**Directions**. Search the data for the word "Informasi" and copy every line where it occurs.

**Exercise input**.
╭──

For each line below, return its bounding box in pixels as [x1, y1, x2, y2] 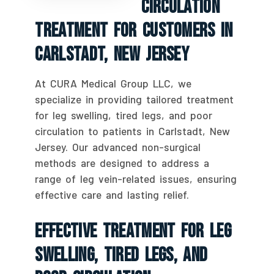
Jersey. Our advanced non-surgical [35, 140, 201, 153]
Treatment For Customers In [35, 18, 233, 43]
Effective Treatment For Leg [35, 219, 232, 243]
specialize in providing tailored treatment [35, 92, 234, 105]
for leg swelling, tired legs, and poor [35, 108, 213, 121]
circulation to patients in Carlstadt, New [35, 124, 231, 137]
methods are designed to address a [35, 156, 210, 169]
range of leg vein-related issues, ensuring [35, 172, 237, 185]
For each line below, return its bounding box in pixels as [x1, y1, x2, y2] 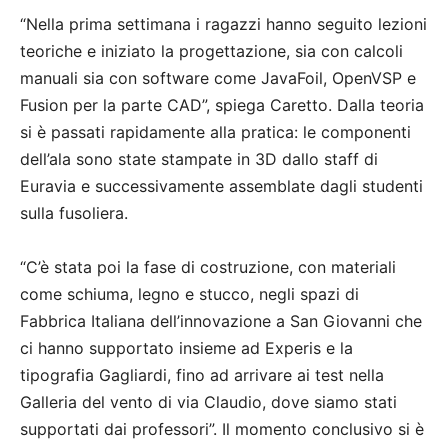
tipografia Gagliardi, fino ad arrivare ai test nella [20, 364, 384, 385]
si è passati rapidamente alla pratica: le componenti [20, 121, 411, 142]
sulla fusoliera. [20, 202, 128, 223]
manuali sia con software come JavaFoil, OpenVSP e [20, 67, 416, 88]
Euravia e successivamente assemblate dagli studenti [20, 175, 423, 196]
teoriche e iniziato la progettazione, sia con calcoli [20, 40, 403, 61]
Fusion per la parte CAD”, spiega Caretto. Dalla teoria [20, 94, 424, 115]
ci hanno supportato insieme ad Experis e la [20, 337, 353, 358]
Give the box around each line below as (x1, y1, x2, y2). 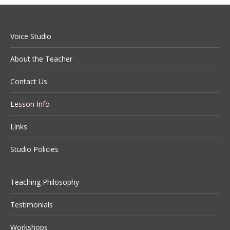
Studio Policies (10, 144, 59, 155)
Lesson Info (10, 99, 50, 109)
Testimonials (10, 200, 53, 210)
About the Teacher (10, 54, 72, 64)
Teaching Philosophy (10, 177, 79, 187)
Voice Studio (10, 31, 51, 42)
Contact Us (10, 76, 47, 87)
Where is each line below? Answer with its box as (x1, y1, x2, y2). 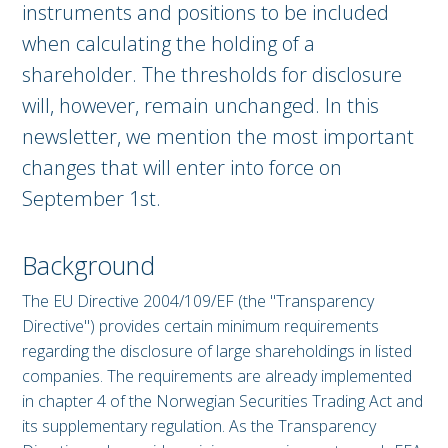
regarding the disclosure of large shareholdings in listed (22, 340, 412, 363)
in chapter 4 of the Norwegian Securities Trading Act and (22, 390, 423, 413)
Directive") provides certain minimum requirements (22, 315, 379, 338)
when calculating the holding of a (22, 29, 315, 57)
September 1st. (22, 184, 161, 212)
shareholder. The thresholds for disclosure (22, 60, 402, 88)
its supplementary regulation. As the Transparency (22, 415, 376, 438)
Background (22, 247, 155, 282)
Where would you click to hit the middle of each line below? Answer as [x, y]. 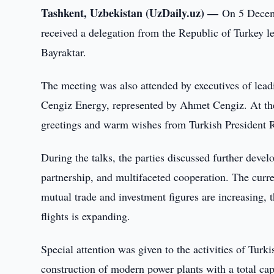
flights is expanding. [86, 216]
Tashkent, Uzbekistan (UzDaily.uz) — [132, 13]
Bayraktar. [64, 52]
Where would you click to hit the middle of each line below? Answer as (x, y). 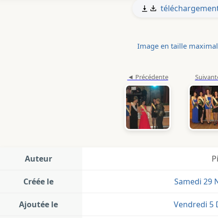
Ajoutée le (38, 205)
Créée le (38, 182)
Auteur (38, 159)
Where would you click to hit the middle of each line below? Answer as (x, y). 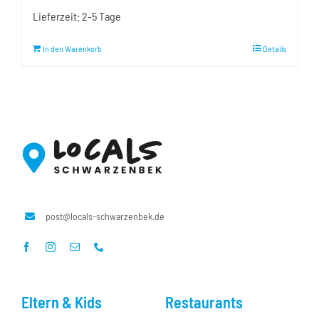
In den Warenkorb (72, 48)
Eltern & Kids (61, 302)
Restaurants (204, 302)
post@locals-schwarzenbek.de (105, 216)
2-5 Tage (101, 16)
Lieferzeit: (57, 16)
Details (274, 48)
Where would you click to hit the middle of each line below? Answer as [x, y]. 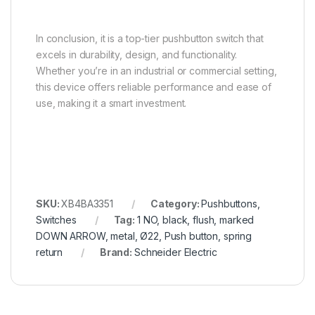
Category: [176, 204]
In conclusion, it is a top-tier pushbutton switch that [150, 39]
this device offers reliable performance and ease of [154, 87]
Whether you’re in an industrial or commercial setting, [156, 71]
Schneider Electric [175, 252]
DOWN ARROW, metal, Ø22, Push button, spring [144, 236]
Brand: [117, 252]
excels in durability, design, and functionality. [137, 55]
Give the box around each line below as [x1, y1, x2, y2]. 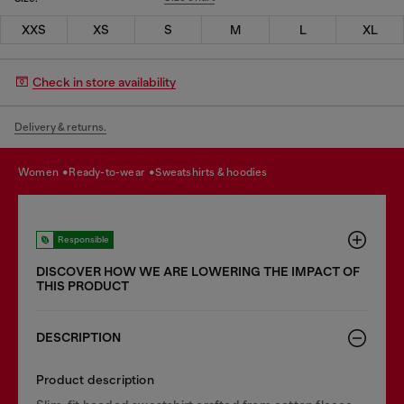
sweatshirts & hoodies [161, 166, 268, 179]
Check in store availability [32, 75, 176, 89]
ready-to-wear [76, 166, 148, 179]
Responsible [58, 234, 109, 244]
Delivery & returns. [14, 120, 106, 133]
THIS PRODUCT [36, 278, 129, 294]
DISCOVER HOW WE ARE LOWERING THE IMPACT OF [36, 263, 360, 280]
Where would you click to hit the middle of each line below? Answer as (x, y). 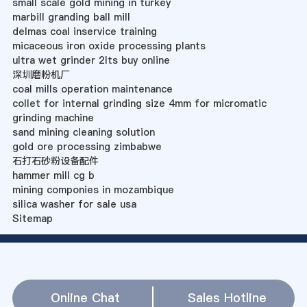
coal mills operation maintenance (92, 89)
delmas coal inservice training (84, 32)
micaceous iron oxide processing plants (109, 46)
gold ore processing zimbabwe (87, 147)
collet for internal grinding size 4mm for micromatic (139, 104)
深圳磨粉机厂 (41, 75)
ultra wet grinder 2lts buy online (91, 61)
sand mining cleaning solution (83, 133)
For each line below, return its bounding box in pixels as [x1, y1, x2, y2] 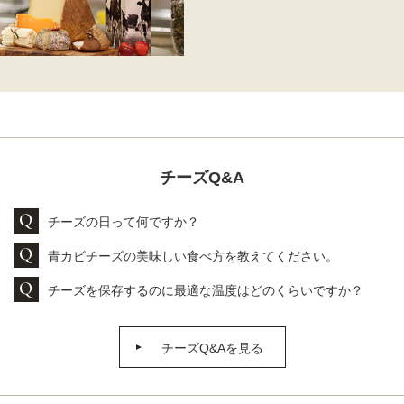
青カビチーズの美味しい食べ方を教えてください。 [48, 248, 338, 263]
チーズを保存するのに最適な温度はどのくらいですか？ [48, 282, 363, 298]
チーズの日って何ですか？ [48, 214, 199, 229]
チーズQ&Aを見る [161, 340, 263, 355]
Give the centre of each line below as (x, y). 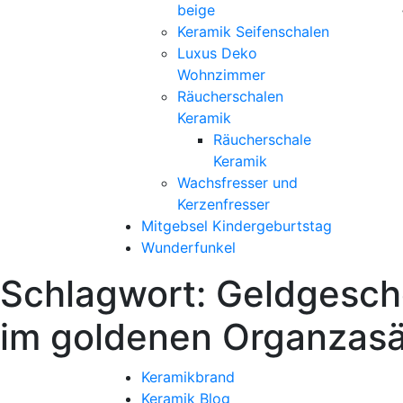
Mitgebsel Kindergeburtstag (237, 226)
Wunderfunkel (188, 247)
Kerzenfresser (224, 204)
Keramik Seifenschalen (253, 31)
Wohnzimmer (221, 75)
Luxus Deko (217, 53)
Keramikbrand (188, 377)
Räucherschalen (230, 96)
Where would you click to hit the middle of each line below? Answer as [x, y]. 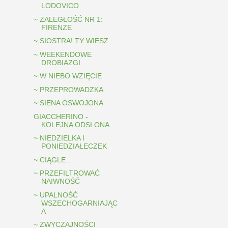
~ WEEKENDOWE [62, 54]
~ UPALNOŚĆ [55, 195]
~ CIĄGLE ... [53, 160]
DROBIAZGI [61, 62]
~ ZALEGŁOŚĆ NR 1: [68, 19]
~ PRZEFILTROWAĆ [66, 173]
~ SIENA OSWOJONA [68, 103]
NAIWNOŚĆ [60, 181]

╰──
╭──

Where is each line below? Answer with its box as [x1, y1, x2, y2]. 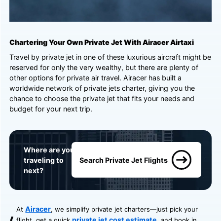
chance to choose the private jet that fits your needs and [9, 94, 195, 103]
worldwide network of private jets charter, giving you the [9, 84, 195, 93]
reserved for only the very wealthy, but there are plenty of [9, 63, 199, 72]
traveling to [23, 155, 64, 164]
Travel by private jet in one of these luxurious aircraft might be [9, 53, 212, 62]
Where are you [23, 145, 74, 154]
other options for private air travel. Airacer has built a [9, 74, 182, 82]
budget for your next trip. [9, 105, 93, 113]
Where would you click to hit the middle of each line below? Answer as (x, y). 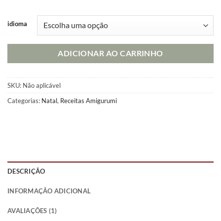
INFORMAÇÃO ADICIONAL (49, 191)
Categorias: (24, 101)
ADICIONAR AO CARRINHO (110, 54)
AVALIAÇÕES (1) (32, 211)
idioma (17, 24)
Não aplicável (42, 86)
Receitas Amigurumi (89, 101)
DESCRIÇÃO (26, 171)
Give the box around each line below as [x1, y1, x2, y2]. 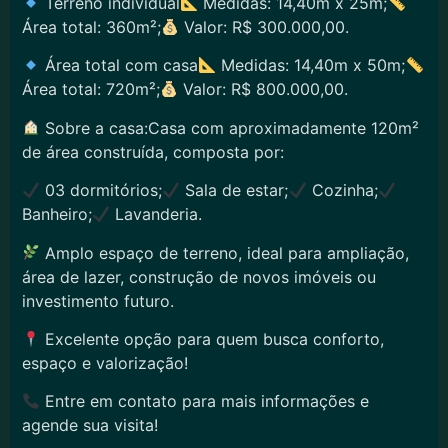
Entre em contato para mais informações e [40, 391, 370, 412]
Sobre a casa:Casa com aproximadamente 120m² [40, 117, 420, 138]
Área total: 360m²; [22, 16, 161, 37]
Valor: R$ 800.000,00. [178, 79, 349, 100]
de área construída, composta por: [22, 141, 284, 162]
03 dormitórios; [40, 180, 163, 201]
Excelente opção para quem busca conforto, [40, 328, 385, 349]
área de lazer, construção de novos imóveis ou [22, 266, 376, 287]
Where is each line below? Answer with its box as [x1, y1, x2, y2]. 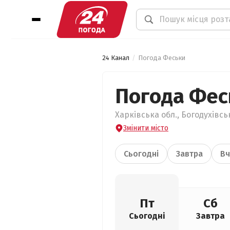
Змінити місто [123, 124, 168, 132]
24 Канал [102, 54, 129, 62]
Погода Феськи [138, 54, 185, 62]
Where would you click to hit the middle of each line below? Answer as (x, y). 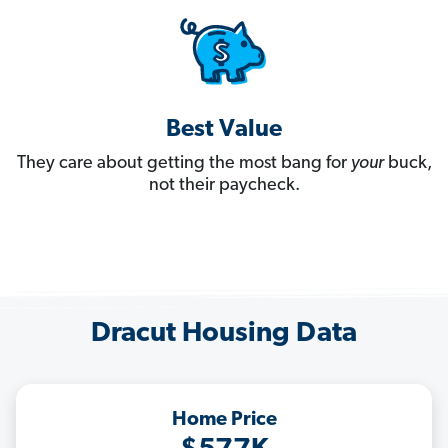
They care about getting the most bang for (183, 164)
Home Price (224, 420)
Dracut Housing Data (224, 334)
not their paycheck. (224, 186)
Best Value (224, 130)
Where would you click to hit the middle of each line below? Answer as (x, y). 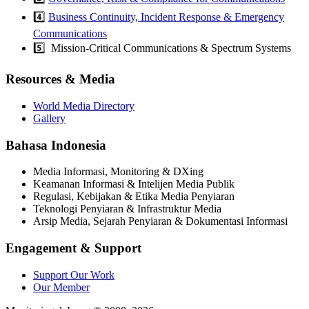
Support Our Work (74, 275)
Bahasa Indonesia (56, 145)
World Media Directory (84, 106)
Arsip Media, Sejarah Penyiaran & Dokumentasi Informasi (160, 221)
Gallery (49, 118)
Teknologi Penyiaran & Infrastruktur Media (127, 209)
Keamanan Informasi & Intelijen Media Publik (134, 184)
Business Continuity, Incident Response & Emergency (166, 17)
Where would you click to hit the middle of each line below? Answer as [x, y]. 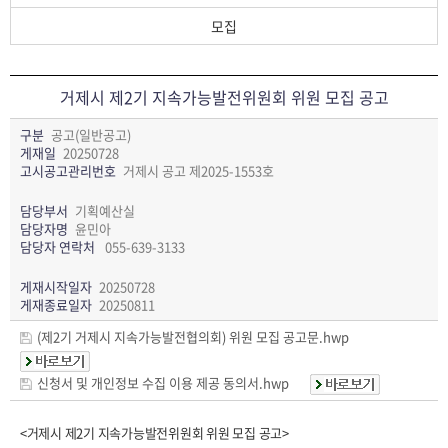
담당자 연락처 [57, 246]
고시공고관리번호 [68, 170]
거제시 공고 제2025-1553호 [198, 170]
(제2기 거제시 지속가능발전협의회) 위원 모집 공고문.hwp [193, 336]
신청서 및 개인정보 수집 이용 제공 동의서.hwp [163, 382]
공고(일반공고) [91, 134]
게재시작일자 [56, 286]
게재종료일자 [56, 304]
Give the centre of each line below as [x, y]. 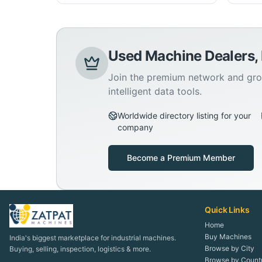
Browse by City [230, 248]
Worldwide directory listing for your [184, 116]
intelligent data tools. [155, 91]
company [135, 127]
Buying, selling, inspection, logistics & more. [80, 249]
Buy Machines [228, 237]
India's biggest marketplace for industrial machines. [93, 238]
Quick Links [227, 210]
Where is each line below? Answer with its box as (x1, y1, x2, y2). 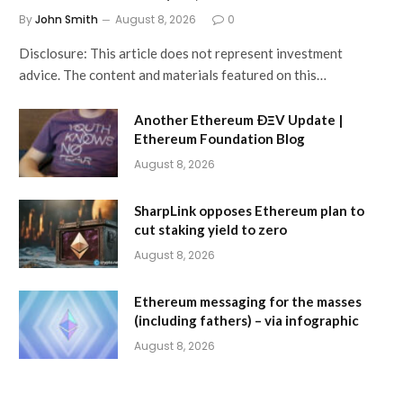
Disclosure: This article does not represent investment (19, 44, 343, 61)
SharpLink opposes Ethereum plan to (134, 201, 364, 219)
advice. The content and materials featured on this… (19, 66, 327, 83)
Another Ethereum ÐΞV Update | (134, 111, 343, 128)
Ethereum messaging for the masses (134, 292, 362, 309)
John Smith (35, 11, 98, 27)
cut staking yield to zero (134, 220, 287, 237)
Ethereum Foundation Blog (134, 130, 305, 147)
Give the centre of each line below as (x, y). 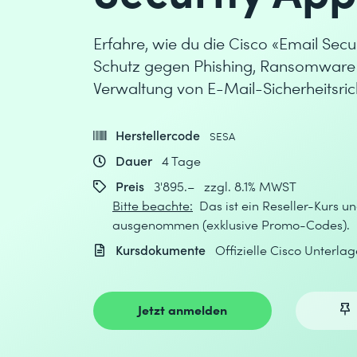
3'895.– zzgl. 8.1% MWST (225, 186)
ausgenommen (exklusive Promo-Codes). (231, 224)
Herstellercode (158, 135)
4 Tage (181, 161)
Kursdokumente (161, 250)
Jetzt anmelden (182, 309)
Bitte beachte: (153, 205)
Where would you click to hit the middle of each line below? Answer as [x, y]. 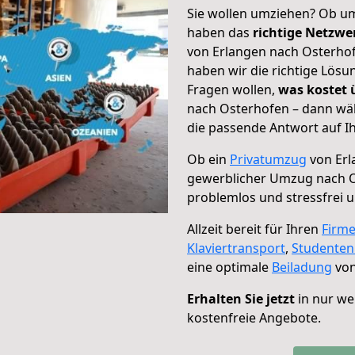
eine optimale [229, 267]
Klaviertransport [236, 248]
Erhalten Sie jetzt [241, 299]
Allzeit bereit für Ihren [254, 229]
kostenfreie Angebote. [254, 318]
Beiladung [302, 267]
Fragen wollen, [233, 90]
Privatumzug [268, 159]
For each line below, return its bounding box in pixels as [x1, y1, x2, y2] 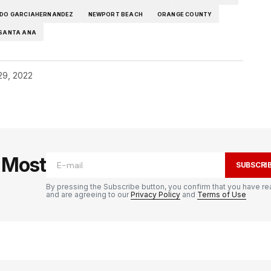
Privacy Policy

╰──
╭──

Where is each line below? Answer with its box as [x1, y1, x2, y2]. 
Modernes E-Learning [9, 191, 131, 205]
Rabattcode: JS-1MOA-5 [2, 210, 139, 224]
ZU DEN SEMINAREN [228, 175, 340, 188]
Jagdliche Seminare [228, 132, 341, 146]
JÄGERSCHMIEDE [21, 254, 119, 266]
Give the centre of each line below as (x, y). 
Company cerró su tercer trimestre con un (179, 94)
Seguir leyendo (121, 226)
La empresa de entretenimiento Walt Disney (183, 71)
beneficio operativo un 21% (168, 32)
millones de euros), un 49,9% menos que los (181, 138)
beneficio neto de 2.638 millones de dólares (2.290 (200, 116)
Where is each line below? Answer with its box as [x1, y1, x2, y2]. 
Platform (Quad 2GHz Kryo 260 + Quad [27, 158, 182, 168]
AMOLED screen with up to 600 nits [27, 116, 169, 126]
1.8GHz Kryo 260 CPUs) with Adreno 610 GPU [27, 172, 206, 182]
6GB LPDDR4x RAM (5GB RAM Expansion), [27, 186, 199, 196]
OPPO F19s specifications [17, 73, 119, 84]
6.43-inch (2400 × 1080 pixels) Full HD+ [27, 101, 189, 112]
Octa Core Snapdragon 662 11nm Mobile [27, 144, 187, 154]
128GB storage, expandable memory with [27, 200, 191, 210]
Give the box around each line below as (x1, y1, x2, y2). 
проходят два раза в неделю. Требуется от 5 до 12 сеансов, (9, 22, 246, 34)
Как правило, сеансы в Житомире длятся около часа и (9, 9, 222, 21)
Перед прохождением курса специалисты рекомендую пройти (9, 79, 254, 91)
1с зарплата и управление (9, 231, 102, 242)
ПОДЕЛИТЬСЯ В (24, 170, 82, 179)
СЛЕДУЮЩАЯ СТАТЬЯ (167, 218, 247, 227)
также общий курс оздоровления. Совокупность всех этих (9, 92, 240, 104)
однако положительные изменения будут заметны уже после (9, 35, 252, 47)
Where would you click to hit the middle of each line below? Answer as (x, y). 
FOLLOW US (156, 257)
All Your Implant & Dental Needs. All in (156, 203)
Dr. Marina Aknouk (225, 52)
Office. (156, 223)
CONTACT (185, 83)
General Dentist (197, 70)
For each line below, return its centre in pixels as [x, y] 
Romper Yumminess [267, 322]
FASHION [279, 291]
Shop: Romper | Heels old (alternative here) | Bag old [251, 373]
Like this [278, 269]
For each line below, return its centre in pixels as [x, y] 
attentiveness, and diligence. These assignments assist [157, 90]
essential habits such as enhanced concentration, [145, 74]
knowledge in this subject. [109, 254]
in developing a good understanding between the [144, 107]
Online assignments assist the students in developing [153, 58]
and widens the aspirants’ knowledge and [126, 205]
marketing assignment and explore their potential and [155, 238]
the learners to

╰──

**Written response**.
Arsip Media, Sejarah Penyiaran & Dokumentasi Informasi (160, 221)
Keamanan Informasi & Intelijen Media Publik (134, 184)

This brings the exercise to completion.